Rife tidak menyerah. Dia bersikeras Var harus melonggarkan emosinya sebentar. Semua orang di sekeliling mereka akan terkena imbas jika laki-laki itu tetap uring-uringan.

"Besok! Setidaknya temani aku besok!" Rife tiba-tiba saja mengalungkan lengan kanannya ke bahu Var, tidak peduli delikan tajam yang langsung mengarah padanya. "Aku butuh beberapa tumbuhan herbal karena tabib Emerald menyuruhku rutin memakannya. Rasanya mengerikan sekali."

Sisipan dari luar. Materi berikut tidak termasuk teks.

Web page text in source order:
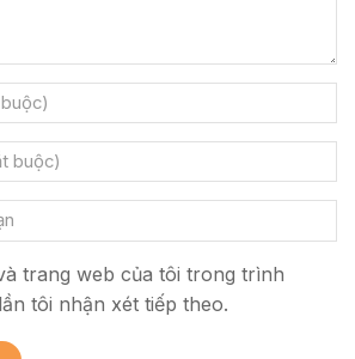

Var mengatupkan bibir rapat. Diamnya laki-laki itu membuat Rife menyeringai puas. Seburuk apa pun suasana hati Var, dia tidak akan mengabaikan usaha Rife mencapai kesembuhan total—lukanya masih belum sembuh benar.

Tanpa mereka menyadari, Kia berdiri bersandar pada sisi lain bangunan gudang. Iris hijaunya menyorot lurus selama mendengar kicauan Rife. Saat suara kedua laki-laki itu telah menjauh, Kia pun pergi.

***

Hari telah beranjak siang, namun Silvana tidak beranjak sedikit pun dari kamarnya. Gaun tidurnya bahkan masih melekat di tubuh. Jubah serta seragamnya dibiarkan menggantung dekat lemari. Gadis itu sama sekali tidak menyentuhnya lagi sejak kejadian di Harbutari. Silvana juga tidak hadir pada jadwal-jadwal pengajaran. Melihat buku materinya saja, dia tidak berminat.